Author: Peter C. Thomas*
Published: December 1990
Description: In a case of “apparent first impression,” a New York state court recently decided in Bidermann that a motion to disqualify a lawyer from acting in an arbitration must be decided by judges, not by arbitrators. At first glance, the case may appear to have been decided correctly. It is often said that lawyers are “officers of the court.” Who better than judges should review the conduct of lawyers? What possible role could arbitrators play in such matters? The thesis of this article, however, is that Bidermann was wrongly decided, with important and possibly adverse consequences for domestic and international commercial arbitrations.
Part I of this article describes the Bidermann decision. Part II critiques the opinion and argues that, if contracting parties have so agreed, arbitrators should have the power to disqualify counsel who engage in misconduct that will clearly prejudice the fairness of the proceedings. In deciding that public policy required the opposite result, the Bidermann court did not give sufficient weight to the strong New York and United States policy — founded on the principle of party autonomy — that favors arbitration and severely limits judicial intervention in the arbitral process. Nor did the court give due recognition to the fact that allowing arbitrators to disqualify counsel would not interfere with the jurisdiction of courts to discipline lawyers.
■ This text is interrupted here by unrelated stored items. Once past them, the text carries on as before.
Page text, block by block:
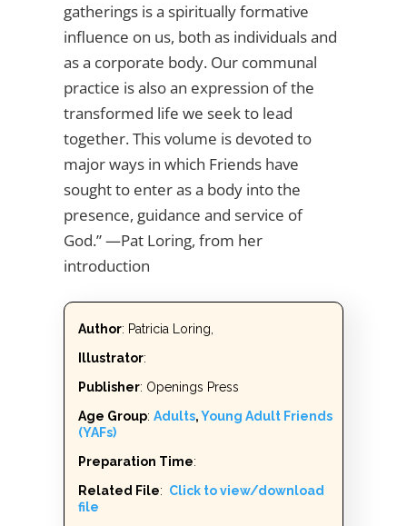
gatherings is a spiritually formative
influence on us, both as individuals and
as a corporate body. Our communal
practice is also an expression of the
transformed life we seek to lead
together. This volume is devoted to
major ways in which Friends have
sought to enter as a body into the
presence, guidance and service of
God.” —Pat Loring, from her
introduction
Author: Patricia Loring,
Illustrator:
Publisher: Openings Press
Age Group: Adults,Young Adult Friends
(YAFs)
Preparation Time:
Related File: Click to view/download
file
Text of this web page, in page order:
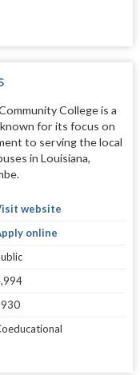
College is a
for its focus on
to serving the local
in Louisiana,
website
online
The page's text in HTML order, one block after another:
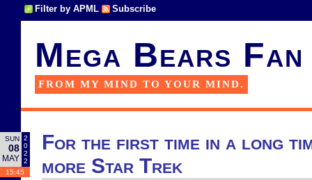
Filter by APML Subscribe
Mega Bears Fan
FROM MY MIND TO YOUR MIND.
SUN
08
MAY
2
0
2
2
15:45
For the first time in a long
more Star Trek
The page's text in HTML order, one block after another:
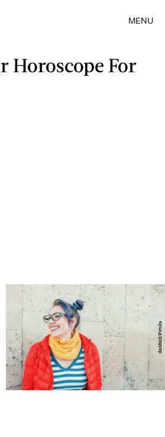
MENU
Horoscope For
darkbird/Fotolia
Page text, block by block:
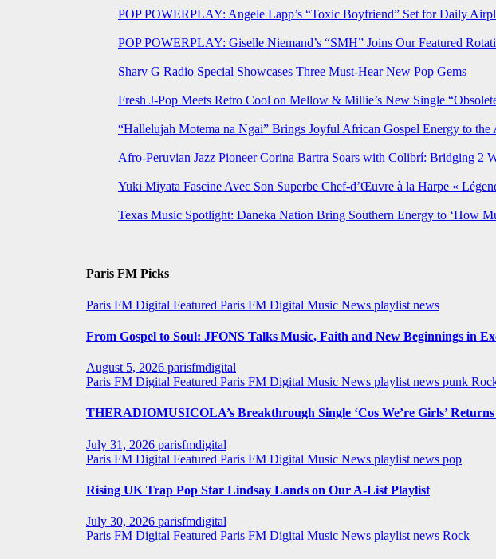
POP POWERPLAY: Angele Lapp’s “Toxic Boyfriend” Set for Daily
POP POWERPLAY: Giselle Niemand’s “SMH” Joins Our Featured
Sharv G Radio Special Showcases Three Must-Hear New Pop Gems
Fresh J-Pop Meets Retro Cool on Mellow & Millie’s New Single
“Hallelujah Motema na Ngai” Brings Joyful African Gospel Energy to the
Afro-Peruvian Jazz Pioneer Corina Bartra Soars with Colibrí: Bridging 2
Yuki Miyata Fascine Avec Son Superbe Chef-d’Œuvre à la Harpe «
Texas Music Spotlight: Daneka Nation Bring Southern Energy to ‘How
Paris FM Picks
Paris FM Digital Featured Paris FM Digital Music News playlist news
From Gospel to Soul: JFONS Talks Music, Faith and New Beginnings in
August 5, 2026 parisfmdigital
Paris FM Digital Featured Paris FM Digital Music News playlist news punk
THERADIOMUSICOLA’s Breakthrough Single ‘Cos We’re Girls’
July 31, 2026 parisfmdigital
Paris FM Digital Featured Paris FM Digital Music News playlist news pop
Rising UK Trap Pop Star Lindsay Lands on Our A-List Playlist
July 30, 2026 parisfmdigital
Paris FM Digital Featured Paris FM Digital Music News playlist news Rock
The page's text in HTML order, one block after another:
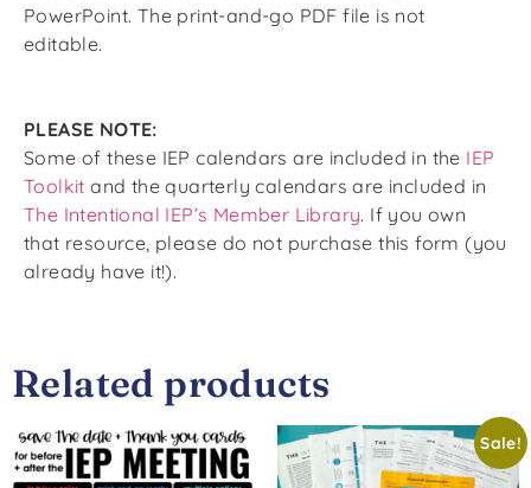
PowerPoint. The print-and-go PDF file is not
editable.
PLEASE NOTE:
Some of these IEP calendarsare included in the IEP
Toolkit and the quarterly calendars are included in
The Intentional IEP’s Member Library. If you own
that resource, please do not purchase this form (you
already have it!).
Related products
Sale!
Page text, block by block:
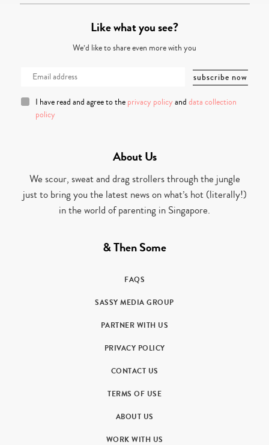
Like what you see?
We’d like to share even more with you
I have read and agree to the privacy policy and data collection
policy
About Us
We scour, sweat and drag strollers through the jungle
just to bring you the latest news on what’s hot (literally!)
in the world of parenting in Singapore.
& Then Some
FAQS
SASSY MEDIA GROUP
PARTNER WITH US
PRIVACY POLICY
CONTACT US
TERMS OF USE
ABOUT US
WORK WITH US
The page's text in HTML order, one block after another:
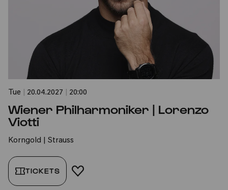
Tue 20.04.2027 20:00
Wiener Philharmoniker | Lorenzo
Viotti
Korngold | Strauss
TICKETS ADD TO FAVORITES
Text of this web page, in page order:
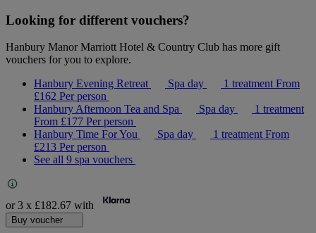
Looking for different vouchers?
Hanbury Manor Marriott Hotel & Country Club has more gift
vouchers for you to explore.
Hanbury Evening Retreat
Spa day 1 treatmentFrom
£162 Per person
Hanbury Afternoon Tea and Spa
Spa day
1 treatment
From £177 Per person
Hanbury Time For You
Spa day 1 treatmentFrom
£213 Per person
See all 9 spa vouchers
or 3 x £182.67 with
Buy voucher
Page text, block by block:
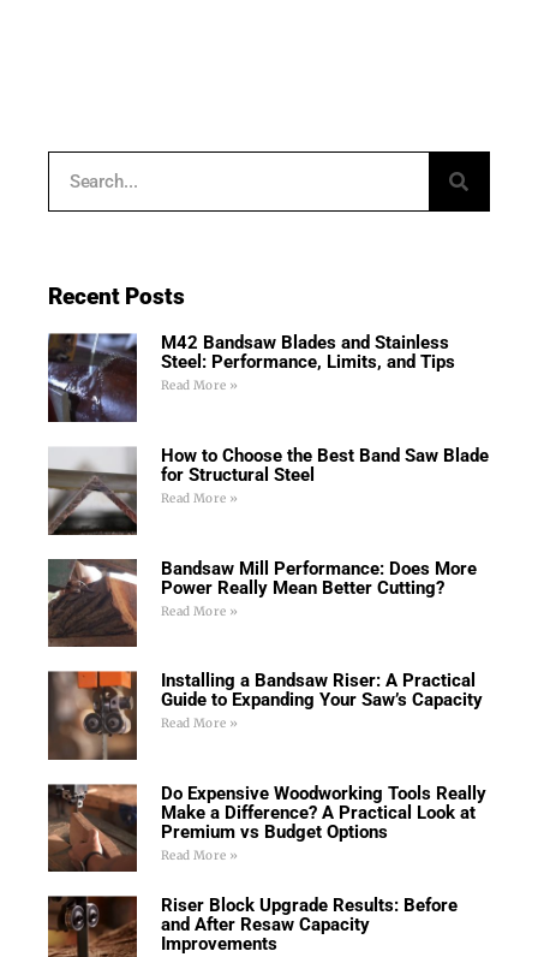
Recent Posts
M42 Bandsaw Blades and Stainless
Steel: Performance, Limits, and Tips
Read More »
How to Choose the Best Band Saw Blade
for Structural Steel
Read More »
Bandsaw Mill Performance: Does More
Power Really Mean Better Cutting?
Read More »
Installing a Bandsaw Riser: A Practical
Guide to Expanding Your Saw’s Capacity
Read More »
Do Expensive Woodworking Tools Really
Make a Difference? A Practical Look at
Premium vs Budget Options
Read More »
Riser Block Upgrade Results: Before
and After Resaw Capacity
Improvements
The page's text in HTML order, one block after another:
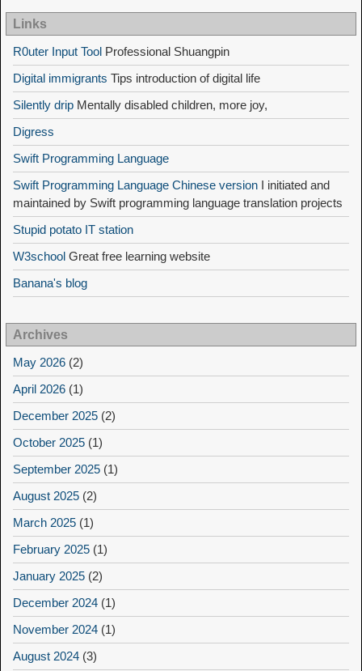
Links
R0uter Input Tool Professional Shuangpin
Digital immigrants Tips introduction of digital life
Silently drip Mentally disabled children, more joy,
Digress
Swift Programming Language
Swift Programming Language Chinese version I initiated and
maintained by Swift programming language translation projects
Stupid potato IT station
W3school Great free learning website
Banana's blog
Archives
May 2026 (2)
April 2026 (1)
December 2025 (2)
October 2025 (1)
September 2025 (1)
August 2025 (2)
March 2025 (1)
February 2025 (1)
January 2025 (2)
December 2024 (1)
November 2024 (1)
August 2024 (3)
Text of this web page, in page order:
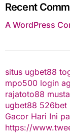
Recent
A WordPress
situs ugbet88
mpo500 login
rajatoto88
ugbet88 526bet
Gacor Hari Ini
https://
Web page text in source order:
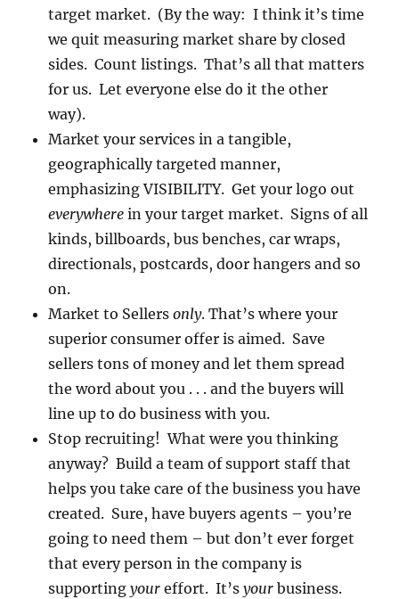
target market. (By the way: I think it’s time
we quit measuring market share by closed
sides. Count listings. That’s all that matters
for us. Let everyone else do it the other
way).
Market your services in a tangible,
geographically targeted manner,
emphasizing VISIBILITY. Get your logo out
everywhere in your target market. Signs of all
kinds, billboards, bus benches, car wraps,
directionals, postcards, door hangers and so
on.
Market to Sellersonly. That’s where your
superior consumer offer is aimed. Save
sellers tons of money and let them spread
the word about you . . . and the buyers will
line up to do business with you.
Stop recruiting! What were you thinking
anyway? Build a team of support staff that
helps you take care of the business you have
created. Sure, have buyers agents – you’re
going to need them – but don’t ever forget
that every person in the company is
supportingyour effort. It’syour business.
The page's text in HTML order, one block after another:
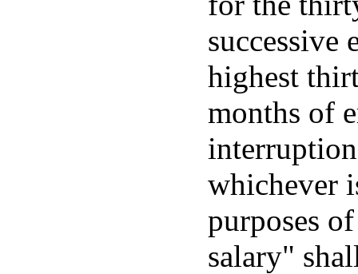
successive
highest
months of
whichever
purposes
salary"
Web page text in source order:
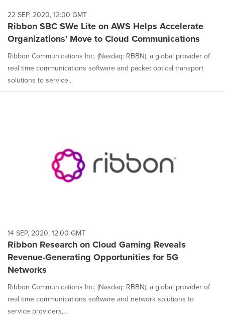
22 SEP, 2020, 12:00 GMT
Ribbon SBC SWe Lite on AWS Helps Accelerate
Organizations' Move to Cloud Communications
Ribbon Communications Inc. (Nasdaq: RBBN), a global provider of
real time communications software and packet optical transport
solutions to service...
14 SEP, 2020, 12:00 GMT
Ribbon Research on Cloud Gaming Reveals
Revenue-Generating Opportunities for 5G
Networks
Ribbon Communications Inc. (Nasdaq: RBBN), a global provider of
real time communications software and network solutions to
service providers,...
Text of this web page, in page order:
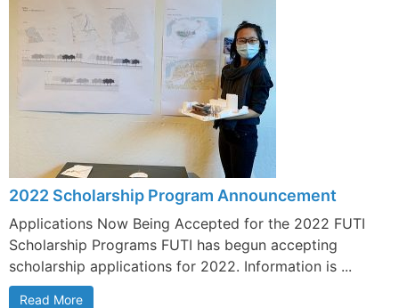
2022 Scholarship Program Announcement
Applications Now Being Accepted for the 2022 FUTI
Scholarship Programs FUTI has begun accepting
scholarship applications for 2022. Information is ...
Read More
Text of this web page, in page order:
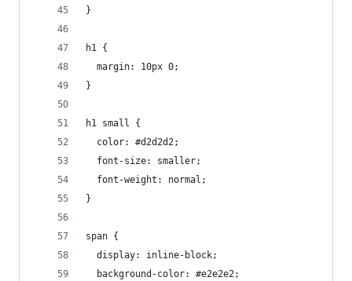
}
h1 {
  margin: 10px 0;
}
h1 small {
  color: #d2d2d2;
  font-size: smaller;
  font-weight: normal;
}
span {
  display: inline-block;
  background-color: #e2e2e2;
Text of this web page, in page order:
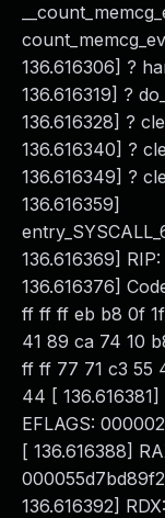
136.616306] ?
136.616319] ?
136.616328] ?
136.616340] ?
136.616349] ?
136.616359]
136.616369]
136.616376]
ff ff ff eb b8 0f
41 89 ca 74 10
ff ff 77 71 c3 55
44 [
EFLAGS:
[ 136.616388]
136.616392]
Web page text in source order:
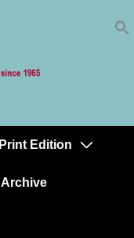
Print Edition
Archive
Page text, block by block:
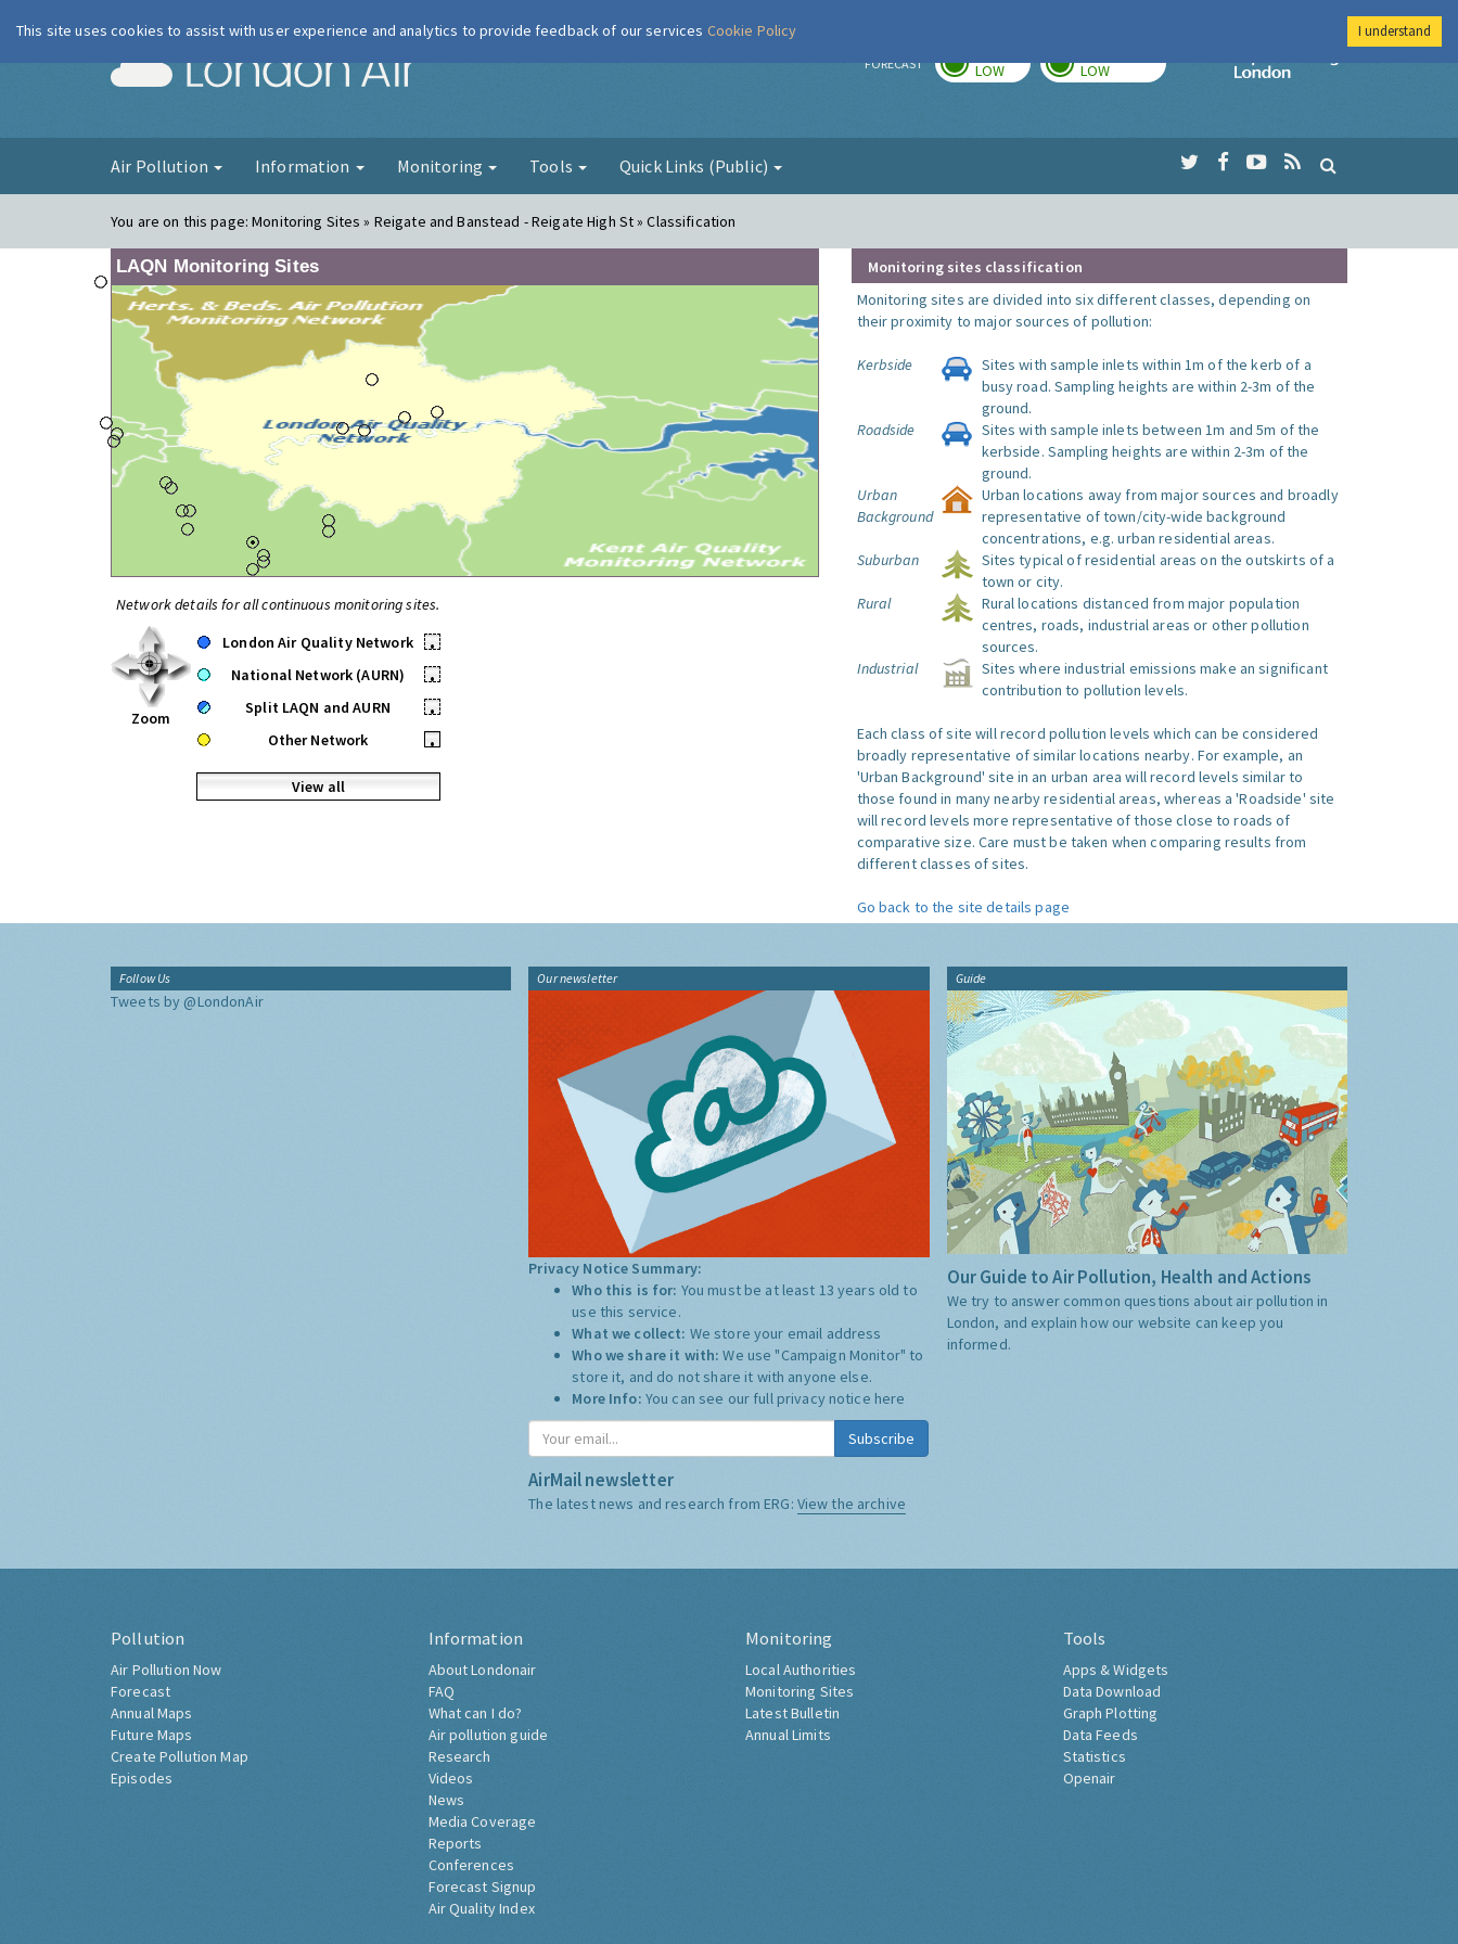
London Air FORECAST LOW LOW
Imperial College
Air Pollution Information Monitoring Tools Quick Links (Public)
You are on this page:Monitoring Sites » Reigate and Banstead - Reigate High St » Classification
LAQN Monitoring Sites
Network details for all continuous monitoring sites.
Zoom
London Air Quality Network
•
National Network (AURN)
•
Split LAQN and AURN
•
Other Network
•
View all
Monitoring sites classification
Monitoring sites are divided into six different classes, depending on
their proximity to major sources of pollution:
Kerbside
Sites with sample inlets within 1m of the kerb of a
busy road. Sampling heights are within 2-3m of the
ground.
Roadside
Sites with sample inlets between 1m and 5m of the
kerbside. Sampling heights are within 2-3m of the
ground.
Urban
Background
Urban locations away from major sources and broadly
representative of town/city-wide background
concentrations, e.g. urban residential areas.
Suburban
Sites typical of residential areas on the outskirts of a
town or city.
Rural
Rural locations distanced from major population
centres, roads, industrial areas or other pollution
sources.
Industrial
Sites where industrial emissions make an significant
contribution to pollution levels.
Each class of site will record pollution levels which can be considered
broadly representative of similar locations nearby. For example, an
'Urban Background' site in an urban area will record levels similar to
those found in many nearby residential areas, whereas a 'Roadside' site
will record levels more representative of those close to roads of
comparative size. Care must be taken when comparing results from
different classes of sites.
Go back to the site details page
Follow Us
Tweets by @LondonAir
Our newsletter
Privacy Notice Summary:
Who this is for: You must be at least 13 years old to
use this service.
What we collect: We store your email address
Who we share it with:We use "Campaign Monitor" to
store it, and do not share it with anyone else.
More Info: You can see our full privacy notice here
Subscribe
AirMail newsletter
The latest news and research from ERG: View the archive
Guide
Our Guide to Air Pollution, Health and Actions
We try to answer common questions about air pollution in
London, and explain how our website can keep you
informed.
Pollution
Air Pollution Now
Forecast
Annual Maps
Future Maps
Create Pollution Map
Episodes
Information
About Londonair
FAQ
What can I do?
Air pollution guide
Research
Videos
News
Media Coverage
Reports
Conferences
Forecast Signup
Air Quality Index
Monitoring
Local Authorities
Monitoring Sites
Latest Bulletin
Annual Limits
Tools
Apps & Widgets
Data Download
Graph Plotting
Data Feeds
Statistics
Openair
This site uses cookies to assist with user experience and analytics to provide feedback of our services Cookie Policy I understand

*J.D., 1984 (University of California, Los Angeles); Associate Attorney, Simpson Thacher & Bartlett, New York. Mr. Thomas prepared the initial draft of this article while on exchange from Simpson Thacher & Bartlett to Freshfields, London. He gratefully acknowledges the guidance of Freshfields partners J. Martin H. Hunter, Paul Leonard, and Jan Paulsson. He also greatly appreciates the assistance of Simpson Thacher & Bartlett partner John J. Kerr, Jr. and associate attorney William T. Russell, Jr. The views expressed are solely those of the author.